> **Description of the task**
In the entries below, find every line with "size" and copy it.

(Records contained in a dataset)
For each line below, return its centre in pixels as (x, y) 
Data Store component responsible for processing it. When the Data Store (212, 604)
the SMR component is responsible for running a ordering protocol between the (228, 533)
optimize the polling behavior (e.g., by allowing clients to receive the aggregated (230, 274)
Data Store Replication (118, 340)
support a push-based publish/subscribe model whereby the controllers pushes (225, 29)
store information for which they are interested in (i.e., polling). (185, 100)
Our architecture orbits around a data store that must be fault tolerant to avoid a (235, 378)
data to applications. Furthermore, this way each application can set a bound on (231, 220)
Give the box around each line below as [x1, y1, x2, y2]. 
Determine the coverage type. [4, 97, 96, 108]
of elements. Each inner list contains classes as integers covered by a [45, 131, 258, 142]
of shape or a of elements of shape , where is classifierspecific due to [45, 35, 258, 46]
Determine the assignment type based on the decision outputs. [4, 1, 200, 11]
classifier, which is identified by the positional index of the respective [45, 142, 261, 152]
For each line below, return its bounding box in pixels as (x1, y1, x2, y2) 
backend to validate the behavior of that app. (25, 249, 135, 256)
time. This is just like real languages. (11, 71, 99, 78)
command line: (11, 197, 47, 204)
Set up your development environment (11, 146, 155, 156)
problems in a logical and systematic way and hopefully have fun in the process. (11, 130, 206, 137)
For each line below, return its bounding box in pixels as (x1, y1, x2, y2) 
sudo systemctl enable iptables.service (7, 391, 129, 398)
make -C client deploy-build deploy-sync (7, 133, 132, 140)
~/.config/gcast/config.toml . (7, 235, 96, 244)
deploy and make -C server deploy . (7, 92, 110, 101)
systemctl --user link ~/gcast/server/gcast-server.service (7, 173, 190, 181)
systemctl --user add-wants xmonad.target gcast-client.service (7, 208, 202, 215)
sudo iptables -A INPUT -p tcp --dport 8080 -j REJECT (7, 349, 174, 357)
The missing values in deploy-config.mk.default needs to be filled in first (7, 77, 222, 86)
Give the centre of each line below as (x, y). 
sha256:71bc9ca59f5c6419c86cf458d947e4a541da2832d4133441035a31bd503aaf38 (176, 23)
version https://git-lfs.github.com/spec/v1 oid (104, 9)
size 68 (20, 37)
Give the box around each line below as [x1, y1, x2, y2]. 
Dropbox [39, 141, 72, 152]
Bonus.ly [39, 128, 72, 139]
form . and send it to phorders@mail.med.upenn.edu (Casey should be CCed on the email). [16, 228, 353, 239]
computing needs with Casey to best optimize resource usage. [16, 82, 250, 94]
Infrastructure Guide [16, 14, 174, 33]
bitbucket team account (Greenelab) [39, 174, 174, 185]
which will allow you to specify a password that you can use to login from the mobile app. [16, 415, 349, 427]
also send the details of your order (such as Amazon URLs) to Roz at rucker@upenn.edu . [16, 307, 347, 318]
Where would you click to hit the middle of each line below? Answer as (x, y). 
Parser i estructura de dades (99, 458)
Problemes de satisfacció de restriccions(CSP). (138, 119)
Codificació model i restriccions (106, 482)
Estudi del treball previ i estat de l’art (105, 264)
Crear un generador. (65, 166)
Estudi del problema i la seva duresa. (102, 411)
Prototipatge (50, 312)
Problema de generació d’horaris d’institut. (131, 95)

---

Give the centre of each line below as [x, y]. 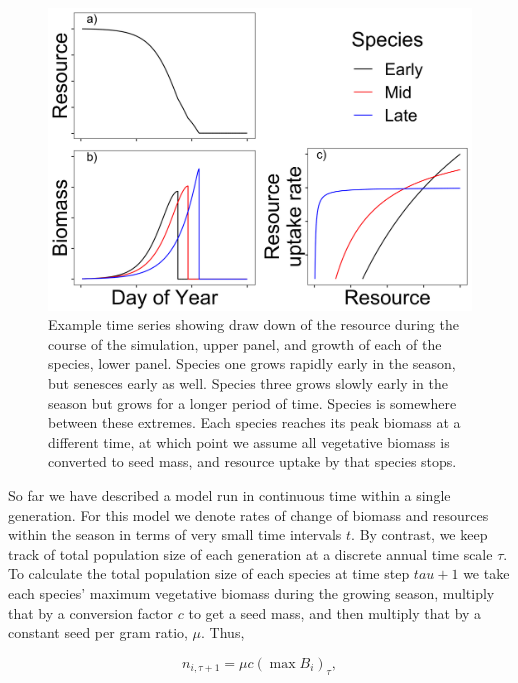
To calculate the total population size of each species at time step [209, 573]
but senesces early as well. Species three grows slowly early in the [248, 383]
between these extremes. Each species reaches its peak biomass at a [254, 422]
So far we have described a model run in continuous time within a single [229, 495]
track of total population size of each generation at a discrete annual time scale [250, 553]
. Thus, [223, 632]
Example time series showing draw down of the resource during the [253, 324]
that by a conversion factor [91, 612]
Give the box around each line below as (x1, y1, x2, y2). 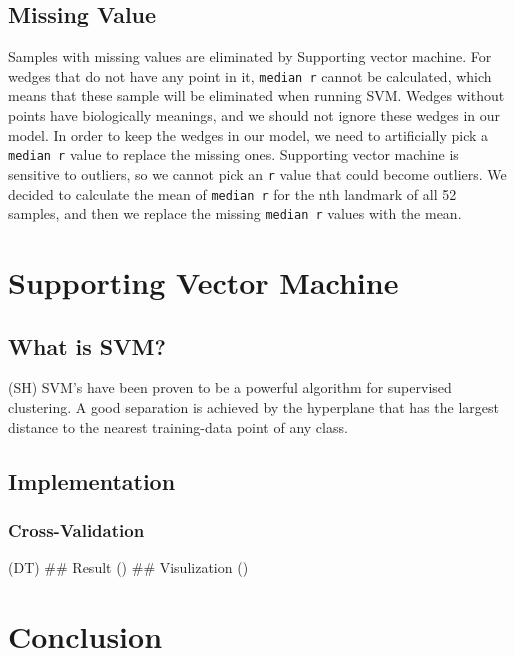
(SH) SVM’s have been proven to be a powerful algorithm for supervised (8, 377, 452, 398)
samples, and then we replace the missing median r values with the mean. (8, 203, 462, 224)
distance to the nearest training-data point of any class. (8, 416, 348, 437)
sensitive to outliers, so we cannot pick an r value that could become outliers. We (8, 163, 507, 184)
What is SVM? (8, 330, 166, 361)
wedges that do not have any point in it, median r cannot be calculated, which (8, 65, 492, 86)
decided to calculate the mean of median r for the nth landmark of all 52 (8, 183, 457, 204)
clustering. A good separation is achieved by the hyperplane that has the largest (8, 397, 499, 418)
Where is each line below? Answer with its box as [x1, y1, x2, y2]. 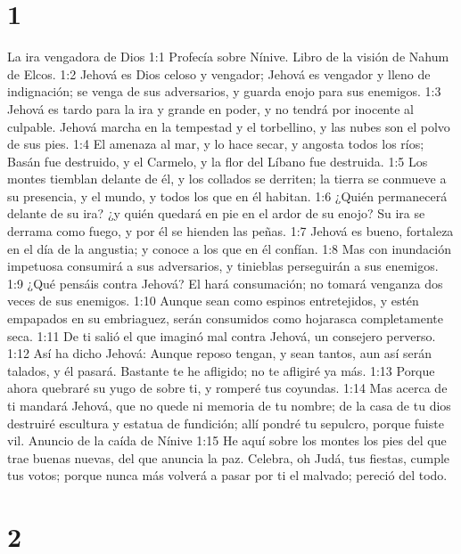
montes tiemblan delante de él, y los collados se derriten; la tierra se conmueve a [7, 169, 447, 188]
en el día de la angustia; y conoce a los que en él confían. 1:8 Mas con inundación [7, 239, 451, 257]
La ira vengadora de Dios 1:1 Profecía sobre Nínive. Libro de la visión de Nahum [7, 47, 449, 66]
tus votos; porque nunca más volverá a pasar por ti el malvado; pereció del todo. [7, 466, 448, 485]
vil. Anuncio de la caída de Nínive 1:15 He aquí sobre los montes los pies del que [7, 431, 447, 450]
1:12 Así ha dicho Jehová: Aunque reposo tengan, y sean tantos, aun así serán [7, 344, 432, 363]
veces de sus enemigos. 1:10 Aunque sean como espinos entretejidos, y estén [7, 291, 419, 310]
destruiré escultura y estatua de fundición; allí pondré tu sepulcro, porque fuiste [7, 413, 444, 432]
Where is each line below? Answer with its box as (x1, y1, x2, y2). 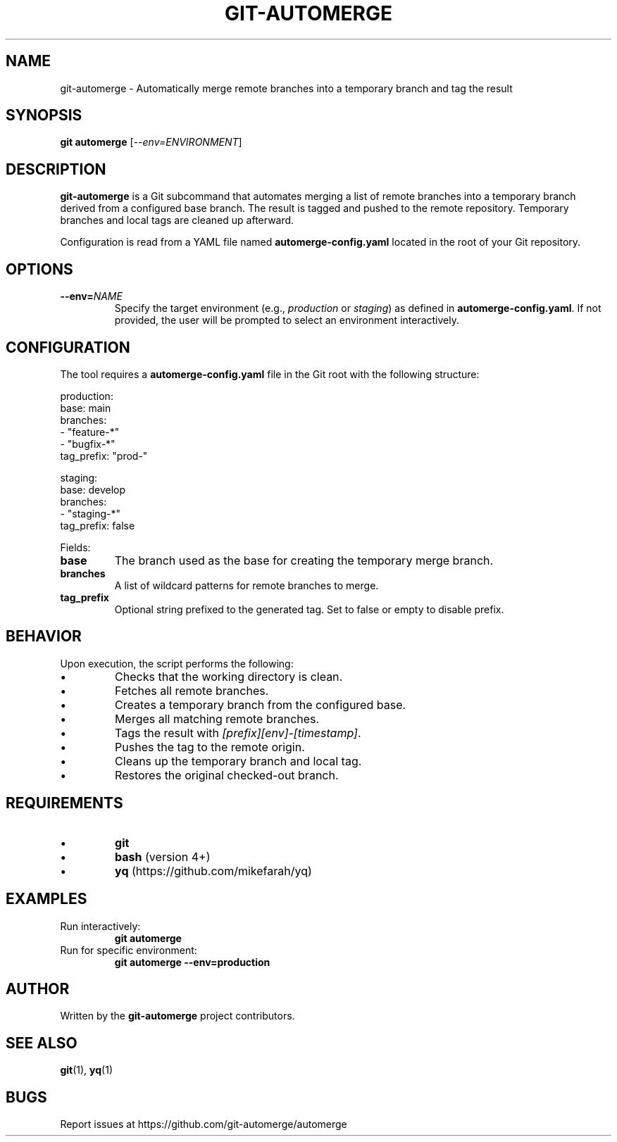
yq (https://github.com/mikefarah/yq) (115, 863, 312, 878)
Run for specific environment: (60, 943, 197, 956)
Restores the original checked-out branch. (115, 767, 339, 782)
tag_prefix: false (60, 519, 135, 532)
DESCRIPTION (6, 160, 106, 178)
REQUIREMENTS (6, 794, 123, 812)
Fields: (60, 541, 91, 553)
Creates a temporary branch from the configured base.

> **Solution for this task**
size 68 (20, 37)
To calculate the total population size of each species at time step [209, 573]
track of total population size of each generation at a discrete annual time scale [250, 553]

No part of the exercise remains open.